*** Opening Listed records ***

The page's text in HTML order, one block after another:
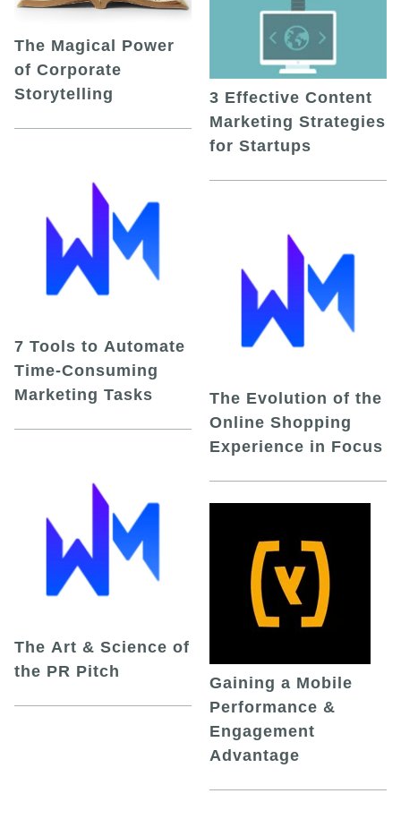
The Magical Power
of Corporate
Storytelling
7 Tools to Automate
Time-Consuming
Marketing Tasks
The Art & Science of
the PR Pitch
3 Effective Content
Marketing Strategies
for Startups
The Evolution of the
Online Shopping
Experience in Focus
Gaining a Mobile
Performance &
Engagement
Advantage

*** Closing Listed records ***

• Task item:
Print the records above exactly as they stand, but leave out the pictures.

• Response box:
The page's text in HTML order, one block after another:
The Magical Power
of Corporate
Storytelling
7 Tools to Automate
Time-Consuming
Marketing Tasks
The Art & Science of
the PR Pitch
3 Effective Content
Marketing Strategies
for Startups
The Evolution of the
Online Shopping
Experience in Focus
Gaining a Mobile
Performance &
Engagement
Advantage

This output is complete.